Project Organization

├── .gitignore          <- Includes files and folders that we don't want to control
|
├── images              <- Images for use in this project
│   ├── assistant.png       <- Assistant image
│   └── result.png          <- Result image
|
├── main.ipynb          <- Main jupyter file that needs to be run
|
├── requirements.txt    <- The required libraries to deploy this project. 
|                       Generated with `pip freeze > requirements.txt`
└── README.md           <- The top-level README for developers using this project.

Project Introduction

Tools are an incredibly powerful feature provided by the frontier LLMs. With tools, you can write a function, and have the LLM call that function as part of its response. We're giving it the power to run code on our machine.

Let's make a useful function

ticket_prices = {"london": "$799", "paris": "$899", "tokyo": "$1400", "berlin": "$499"}

def get_ticket_price(destination_city):
    print(f"Tool get_ticket_price called for {destination_city}")
    city = destination_city.lower()
    return ticket_prices.get(city, "Unknown")

There's a particular dictionary structure that's required to describe our function:

price_function = {
    "name": "get_ticket_price",
    "description": "Get the price of a return ticket to the destination city. Call this whenever you need to know the ticket price, for example when a customer asks 'How much is a ticket to this city'",
    "parameters": {
        "type": "object",
        "properties": {
            "destination_city": {
                "type": "string",
                "description": "The city that the customer wants to travel to",
            },
        },
        "required": ["destination_city"],
        "additionalProperties": False
    }
}

tools = [{"type": "function", "function": price_function}]

Getting OpenAI to use our Tool

There's some fiddly stuff to allow OpenAI to call our tool.

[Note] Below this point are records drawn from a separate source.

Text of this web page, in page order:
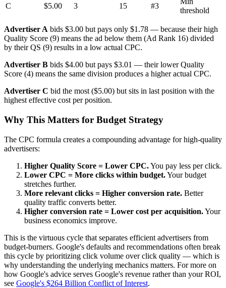
C $5.00 3 15 #3
threshold
Advertiser A bids $3.00 but pays only $1.78 — because their high
Quality Score (9) means the ad below them (Ad Rank 16) divided
by their QS (9) results in a low actual CPC.
Advertiser B bids $4.00 but pays $3.01 — their lower Quality
Score (4) means the same division produces a higher actual CPC.
Advertiser C bid the most ($5.00) but sits in last position with the
highest effective cost per position.
Why This Matters for Budget Strategy
The CPC formula creates a compounding advantage for high-quality
advertisers:
Higher Quality Score = Lower CPC.You pay less per click.
Lower CPC = More clicks within budget.Your budget
stretches further.
More relevant clicks = Higher conversion rate. Better
quality traffic converts better.
Higher conversion rate = Lower cost per acquisition.Your
business economics improve.
This is the virtuous cycle that separates efficient advertisers from
budget-burners. Google's defaults and recommendations often break
this cycle by prioritizing click volume over click quality — which is
why understanding the underlying mechanics matters. For more on
how Google's advice serves Google's revenue rather than your ROI,
see Google's $264 Billion Conflict of Interest.

What we actually do is give the LLM the opportunity to inform us that it wants us to run the tool. Here's how the new chat function looks:

def chat(history):
    messages = [{"role": "system", "content": system_message}] + history
    response = openai.chat.completions.create(model=MODEL, messages=messages, tools=tools)
    image = None
    
    if response.choices[0].finish_reason=="tool_calls":
        message = response.choices[0].message
        response, city = handle_tool_call(message)
        messages.append(message)
        messages.append(response)
        image = artist(city)
        response = openai.chat.completions.create(model=MODEL, messages=messages)
        
    reply = response.choices[0].message.content
    history += [{"role":"assistant", "content":reply}]

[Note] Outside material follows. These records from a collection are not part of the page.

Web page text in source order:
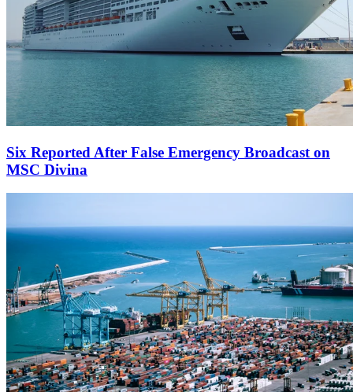
Six Reported After False Emergency Broadcast on
MSC Divina
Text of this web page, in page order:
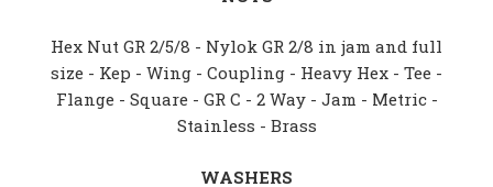
Hex Nut GR 2/5/8 - Nylok GR 2/8 in jam and full
size - Kep - Wing - Coupling - Heavy Hex - Tee -
Flange - Square - GR C - 2 Way - Jam - Metric -
Stainless - Brass
WASHERS

    # Comment out or delete the next line if you'd rather skip Audio for now..
    talker(reply)
    
    return history, image

We have to write that function handle_tool_call:

def handle_tool_call(message):
    tool_call = message.tool_calls[0]
    arguments = json.loads(tool_call.function.arguments)
    city = arguments.get('destination_city')
    price = get_ticket_price(city)
    response = {
        "role": "tool",
        "content": json.dumps({"destination_city": city,"price": price}),
        "tool_call_id": message.tool_calls[0].id
    }
    return response, city

Our Agent Framework

The term Agentic AI and Agentization is an umbrella term that refers to a number of techniques, such as:

Breaking a complex problem into smaller steps, with multiple LLMs carrying out specialized tasks
The ability for LLMs to use Tools to give them additional capabilities
The Agent Environment which allows Agents to collaborate
An LLM can act as the Planner, dividing bigger tasks into smaller ones for the specialists
The concept of an Agent having autonomy / agency, beyond just responding to a prompt - such as Memory

# Passing in inbrowser=True in the last line will cause a Gradio window to pop up immediately.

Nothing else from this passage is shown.